Data items
· · · ·

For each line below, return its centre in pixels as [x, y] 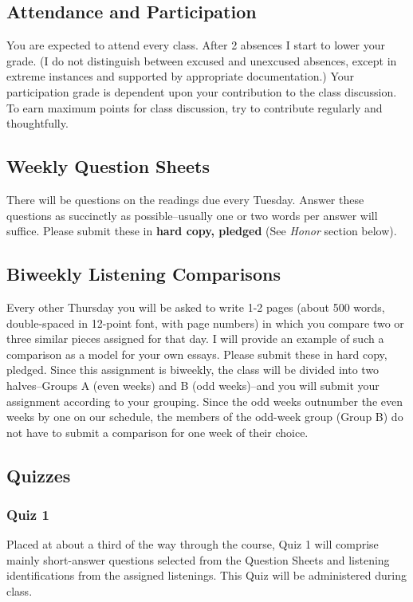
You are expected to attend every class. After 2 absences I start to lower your [196, 45]
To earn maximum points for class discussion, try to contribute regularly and [195, 107]
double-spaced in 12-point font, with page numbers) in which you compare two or [205, 323]
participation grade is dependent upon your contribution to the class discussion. [202, 91]
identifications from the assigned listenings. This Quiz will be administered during [206, 575]
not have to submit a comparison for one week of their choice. [157, 432]
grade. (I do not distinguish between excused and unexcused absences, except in [202, 60]
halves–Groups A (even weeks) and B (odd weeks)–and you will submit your [193, 385]
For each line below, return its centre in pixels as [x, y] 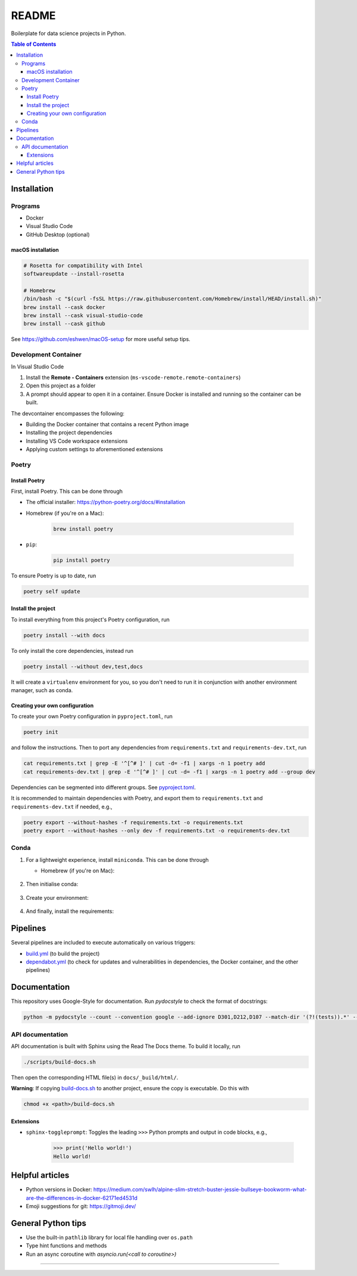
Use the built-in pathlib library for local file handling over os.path [109, 1237]
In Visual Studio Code [37, 367]
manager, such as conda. [42, 690]
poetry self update [52, 591]
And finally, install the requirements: [70, 911]
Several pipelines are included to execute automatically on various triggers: [103, 943]
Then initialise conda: [52, 884]
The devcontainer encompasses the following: [68, 413]

· · · ·

→ **Task description**
Go through the entries and return each line where the word "class" appears.

→ **Response**
You are expected to attend every class. After 2 absences I start to lower your [196, 45]
To earn maximum points for class discussion, try to contribute regularly and [195, 107]
participation grade is dependent upon your contribution to the class discussion. [202, 91]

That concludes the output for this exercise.